PROBLEM DETAILS =
The records below are to be reproduced exactly, with every picture left out.

Items from a data source
__________________________________________________

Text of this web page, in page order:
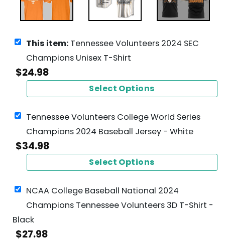
This item: Tennessee Volunteers 2024 SEC
Champions Unisex T-Shirt
$24.98
Select Options
Tennessee Volunteers College World Series
Champions 2024 Baseball Jersey - White
$34.98
Select Options
NCAA College Baseball National 2024
Champions Tennessee Volunteers 3D T-Shirt -
Black
$27.98
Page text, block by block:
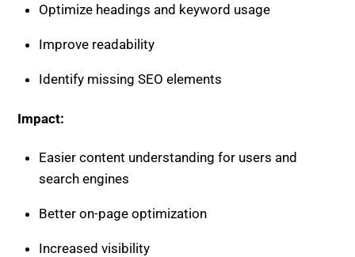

__________________________________________________

EXERCISE RESPONSE =
Text of this web page, in page order:
This item: Tennessee Volunteers 2024 SEC
Champions Unisex T-Shirt
$24.98
Select Options
Tennessee Volunteers College World Series
Champions 2024 Baseball Jersey - White
$34.98
Select Options
NCAA College Baseball National 2024
Champions Tennessee Volunteers 3D T-Shirt -
Black
$27.98
Page text, block by block:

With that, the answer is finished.